Hierarchical Clustering

Clustering tools were selected from Pycluster, a Python interface with a C clustering library (de Hoon, 2004). MARIMBA currently permits k-means and k-median clustering of the working dataset (including probeset and corresponding data file). Graphical results are displayed dynamically for each cluster using the Matplotlib tool (http://matplotlib.sourceforge.net/), including a JPEG image of the individual cluster, checkbox selection of individual clusters, and lists of probesets with links to annotation information. Individual probesets are selected subsequently after cluster selection on a second page.

Example 8

Motif Discovery and Search

MEME/MAST server (http://meme.sdsc.edu/meme/meme.html) was used for motif discovery and search among all the 14 genes directly influenced by Rexo2.

Example 9

microRNA and Target Search

The miRBase (http://micro ma.sanger.ac.uk/sequences/) was used to search microRNA sequences with possible targets being one or more of the 14 genes directly influenced by Rexo2. A Miranda search was used to find possible targets of microRNAs in murine system.
All publications and patents mentioned in the present application are herein incorporated by reference. Various modification and variation of the described methods and compositions of the invention will be apparent to those skilled in the art without departing from the scope and spirit of the invention. Although the invention has been described in connection with specific preferred embodiments, it should be understood that the invention as claimed should not be unduly limited to such specific embodiments. Indeed, various modifications of the described modes for carrying out the invention that are obvious to those skilled in the relevant fields are intended to be within the scope of the following claims.

Claims

1. A method for determining new molecular elements in a molecular pathway comprising: applying genes expression data and molecular pathway data to a processor configured to run a BN+1 algorithm under conditions such that said processor uses said BN+1 algorithm to determine new molecular elements in said molecular pathway.

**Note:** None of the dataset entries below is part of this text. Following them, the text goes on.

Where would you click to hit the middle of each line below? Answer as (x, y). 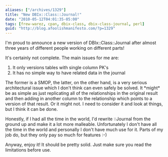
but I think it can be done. (32, 109)
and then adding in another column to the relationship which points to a (79, 99)
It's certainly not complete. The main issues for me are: (62, 58)
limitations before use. (28, 150)
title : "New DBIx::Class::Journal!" (43, 15)
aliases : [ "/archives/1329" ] (36, 10)
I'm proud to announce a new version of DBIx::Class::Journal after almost (81, 43)
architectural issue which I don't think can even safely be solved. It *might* (83, 88)
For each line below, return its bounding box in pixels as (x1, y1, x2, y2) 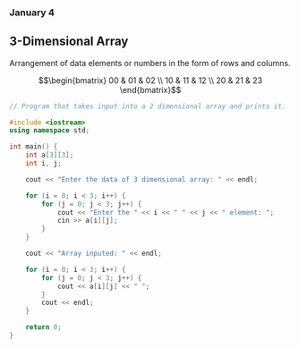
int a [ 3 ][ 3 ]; (25, 150, 74, 160)
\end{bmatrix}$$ (119, 84, 182, 95)
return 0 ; (25, 323, 63, 332)
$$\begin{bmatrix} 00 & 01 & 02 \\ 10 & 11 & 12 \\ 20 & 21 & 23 (38, 74, 262, 86)
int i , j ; (25, 159, 63, 168)
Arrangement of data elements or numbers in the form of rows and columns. (9, 57, 291, 68)
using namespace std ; (9, 126, 90, 135)
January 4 (9, 6, 56, 19)
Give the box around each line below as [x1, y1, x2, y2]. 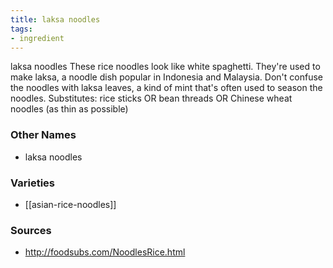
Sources [10, 223, 52, 237]
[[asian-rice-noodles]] [24, 198, 117, 210]
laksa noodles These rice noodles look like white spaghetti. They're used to [10, 61, 321, 73]
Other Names [10, 128, 77, 142]
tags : [10, 24, 33, 34]
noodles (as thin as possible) [10, 103, 129, 115]
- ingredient [10, 33, 65, 43]
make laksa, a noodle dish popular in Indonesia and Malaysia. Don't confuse [10, 71, 323, 83]
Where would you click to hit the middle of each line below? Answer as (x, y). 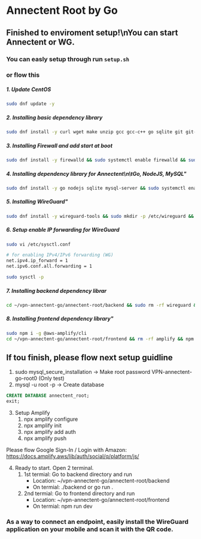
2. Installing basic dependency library (54, 117)
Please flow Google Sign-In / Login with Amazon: (67, 450)
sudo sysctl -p (25, 277)
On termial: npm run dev (63, 506)
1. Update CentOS (29, 89)
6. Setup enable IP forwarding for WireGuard (63, 230)
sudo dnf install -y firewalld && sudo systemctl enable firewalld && (96, 160)
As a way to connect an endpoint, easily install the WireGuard (98, 522)
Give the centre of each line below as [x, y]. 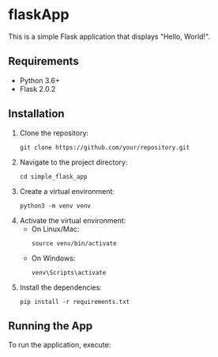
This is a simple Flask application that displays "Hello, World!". [109, 36]
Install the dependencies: [61, 287]
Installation [36, 114]
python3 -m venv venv [55, 206]
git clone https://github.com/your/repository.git [105, 147]
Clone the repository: [54, 133]
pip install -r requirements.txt [75, 302]
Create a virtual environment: [67, 191]
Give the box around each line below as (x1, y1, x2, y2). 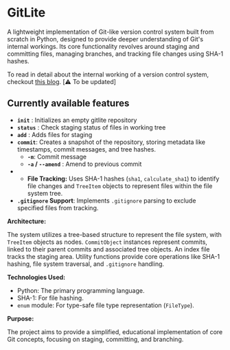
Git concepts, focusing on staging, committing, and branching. (7, 335, 184, 343)
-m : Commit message (27, 152, 87, 161)
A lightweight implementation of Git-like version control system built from (7, 28, 214, 36)
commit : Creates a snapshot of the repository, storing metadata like (16, 138, 206, 146)
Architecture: (7, 217, 47, 225)
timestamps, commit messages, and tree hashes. (16, 145, 157, 153)
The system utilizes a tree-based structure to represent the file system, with (7, 230, 222, 238)
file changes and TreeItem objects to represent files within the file (27, 181, 213, 190)
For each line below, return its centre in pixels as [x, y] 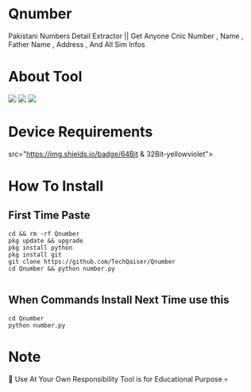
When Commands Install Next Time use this [119, 300]
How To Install [56, 186]
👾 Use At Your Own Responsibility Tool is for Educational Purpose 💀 [118, 378]
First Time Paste [49, 216]
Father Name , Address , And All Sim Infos [77, 44]
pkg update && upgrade [46, 241]
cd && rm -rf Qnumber [44, 233]
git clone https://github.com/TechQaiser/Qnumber [92, 261]
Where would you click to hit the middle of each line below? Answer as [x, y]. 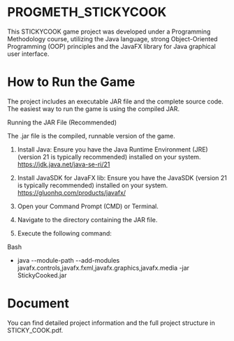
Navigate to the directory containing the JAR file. [87, 219]
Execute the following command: [64, 233]
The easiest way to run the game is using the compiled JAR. [94, 108]
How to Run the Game [71, 82]
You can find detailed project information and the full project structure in [111, 323]
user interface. [28, 54]
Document [38, 304]
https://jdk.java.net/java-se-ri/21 [64, 164]
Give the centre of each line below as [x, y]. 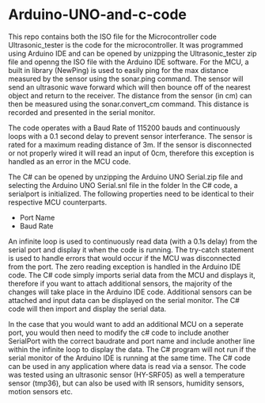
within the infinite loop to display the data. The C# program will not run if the [132, 349]
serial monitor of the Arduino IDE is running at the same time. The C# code [130, 358]
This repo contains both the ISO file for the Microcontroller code [113, 36]
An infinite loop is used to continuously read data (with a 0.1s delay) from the [133, 241]
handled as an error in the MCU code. [70, 161]
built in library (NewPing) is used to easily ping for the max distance [119, 70]
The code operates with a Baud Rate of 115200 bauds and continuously [124, 128]
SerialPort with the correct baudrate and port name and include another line [132, 341]
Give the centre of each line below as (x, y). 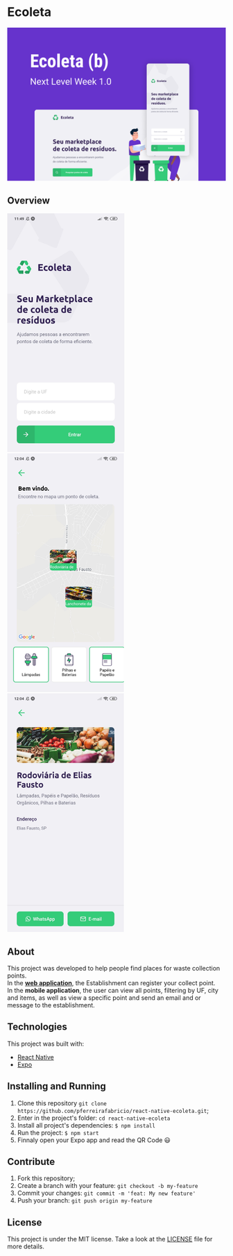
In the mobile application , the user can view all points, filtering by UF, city (113, 990)
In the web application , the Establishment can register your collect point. (111, 982)
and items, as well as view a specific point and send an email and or (104, 998)
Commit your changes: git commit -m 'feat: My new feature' (106, 1193)
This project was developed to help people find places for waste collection (114, 968)
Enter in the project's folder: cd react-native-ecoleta (94, 1118)
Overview (29, 200)
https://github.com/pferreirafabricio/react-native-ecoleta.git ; (113, 1110)
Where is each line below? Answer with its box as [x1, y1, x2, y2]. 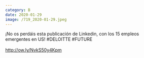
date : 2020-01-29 [5, 12, 42, 17]
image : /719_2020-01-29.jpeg [5, 17, 67, 22]
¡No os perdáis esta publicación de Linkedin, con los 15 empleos [5, 31, 139, 37]
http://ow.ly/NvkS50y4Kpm [5, 47, 62, 53]
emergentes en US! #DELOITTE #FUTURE [5, 36, 93, 42]
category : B [5, 7, 30, 13]

2. The method of claim 1, wherein said gene expression data is microarray gene expression data.

3. The method of claim 1, wherein said molecular pathway is a known molecular pathway.

4. The method of claim 1, wherein said BN+1 algorithm is a component of a computer software program.

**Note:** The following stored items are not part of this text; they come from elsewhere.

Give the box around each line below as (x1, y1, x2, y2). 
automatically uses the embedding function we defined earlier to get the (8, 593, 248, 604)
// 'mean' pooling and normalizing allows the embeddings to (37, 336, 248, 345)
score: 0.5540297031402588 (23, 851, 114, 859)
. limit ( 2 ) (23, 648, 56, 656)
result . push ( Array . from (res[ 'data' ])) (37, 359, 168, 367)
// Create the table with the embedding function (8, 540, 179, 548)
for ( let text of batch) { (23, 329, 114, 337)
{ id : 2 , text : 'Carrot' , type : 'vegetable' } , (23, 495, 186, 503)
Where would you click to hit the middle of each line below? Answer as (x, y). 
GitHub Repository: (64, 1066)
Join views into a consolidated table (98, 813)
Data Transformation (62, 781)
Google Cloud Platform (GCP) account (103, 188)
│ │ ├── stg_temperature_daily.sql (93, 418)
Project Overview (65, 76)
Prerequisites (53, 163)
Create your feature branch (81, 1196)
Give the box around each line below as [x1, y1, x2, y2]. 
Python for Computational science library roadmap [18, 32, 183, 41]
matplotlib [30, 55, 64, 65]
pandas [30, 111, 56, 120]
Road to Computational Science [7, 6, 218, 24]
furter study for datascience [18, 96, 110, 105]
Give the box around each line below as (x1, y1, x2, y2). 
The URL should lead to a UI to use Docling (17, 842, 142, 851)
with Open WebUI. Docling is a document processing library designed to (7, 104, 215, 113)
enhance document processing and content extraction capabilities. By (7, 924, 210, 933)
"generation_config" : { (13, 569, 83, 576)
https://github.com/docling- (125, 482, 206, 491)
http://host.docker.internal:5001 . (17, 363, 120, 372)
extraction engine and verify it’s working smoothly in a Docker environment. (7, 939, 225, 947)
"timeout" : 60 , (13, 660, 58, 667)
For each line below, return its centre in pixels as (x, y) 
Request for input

5. The method of claim 4, wherein said computer software program is Molecular Annotation Resource for Integrating Microarrays with Bayesian Analysis (MARIMBA) software.

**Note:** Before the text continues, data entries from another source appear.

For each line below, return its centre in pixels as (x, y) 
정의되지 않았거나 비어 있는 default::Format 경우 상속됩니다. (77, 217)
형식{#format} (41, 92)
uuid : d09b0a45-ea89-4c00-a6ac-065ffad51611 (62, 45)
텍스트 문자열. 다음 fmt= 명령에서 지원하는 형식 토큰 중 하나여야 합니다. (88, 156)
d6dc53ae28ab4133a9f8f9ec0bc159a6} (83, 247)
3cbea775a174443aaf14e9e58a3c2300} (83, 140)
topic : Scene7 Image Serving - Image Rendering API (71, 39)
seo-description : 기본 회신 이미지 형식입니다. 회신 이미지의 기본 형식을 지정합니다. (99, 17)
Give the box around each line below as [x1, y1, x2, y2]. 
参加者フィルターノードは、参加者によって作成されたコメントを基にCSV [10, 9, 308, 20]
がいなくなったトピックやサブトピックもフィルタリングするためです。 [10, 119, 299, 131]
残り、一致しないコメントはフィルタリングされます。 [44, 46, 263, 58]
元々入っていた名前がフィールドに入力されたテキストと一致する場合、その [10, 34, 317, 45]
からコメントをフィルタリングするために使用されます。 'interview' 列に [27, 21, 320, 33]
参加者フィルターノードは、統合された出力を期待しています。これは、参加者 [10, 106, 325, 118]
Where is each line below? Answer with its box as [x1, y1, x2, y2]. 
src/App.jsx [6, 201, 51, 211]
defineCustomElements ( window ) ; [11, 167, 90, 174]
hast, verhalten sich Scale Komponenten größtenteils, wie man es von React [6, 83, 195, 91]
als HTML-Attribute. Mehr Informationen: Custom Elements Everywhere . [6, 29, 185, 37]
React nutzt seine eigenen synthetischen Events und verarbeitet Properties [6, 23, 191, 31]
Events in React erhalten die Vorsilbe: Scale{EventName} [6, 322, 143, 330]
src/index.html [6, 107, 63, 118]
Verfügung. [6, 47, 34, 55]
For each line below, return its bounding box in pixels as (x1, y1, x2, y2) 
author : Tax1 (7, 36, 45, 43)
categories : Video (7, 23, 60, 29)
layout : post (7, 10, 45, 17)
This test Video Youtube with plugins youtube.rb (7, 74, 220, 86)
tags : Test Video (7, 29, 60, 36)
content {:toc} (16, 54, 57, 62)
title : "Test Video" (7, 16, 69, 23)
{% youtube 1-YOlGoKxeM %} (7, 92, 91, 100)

6. The method of claim 1, wherein said determining new molecular elements in said molecular pathway comprises the generation of a Bayesian network from said BN+1 algorithm.

7. The method of claim 1, further comprises displaying molecular element relationships in said molecular pathway as determined by said BN+1 algorithm.

8. The method of claim 7, wherein said displaying comprises dimensional plots.

9. A system comprising a processor configured to receive gene expression data, to receive molecular pathway data, and to run a BN+1 algorithm.

10. The system of claim 9, wherein said system further comprises gene expression data.

11. The system of claim 9, wherein said system further comprises molecular pathway data.

12. The system of claim 9, wherein said system further comprises a processor configured to identify new molecular elements in a molecular pathway using said BN+1 algorithm.

13. The system of claim 9, wherein said processor generates a Bayesian network from said BN+1 algorithm.

14. The system of claim 9, wherein said processor is further configured to display molecular element relationships in said molecular pathway as determined by said BN+1 algorithm.

15. The system of claim 14, wherein said processor displays said molecular element relationships as dimensional plots.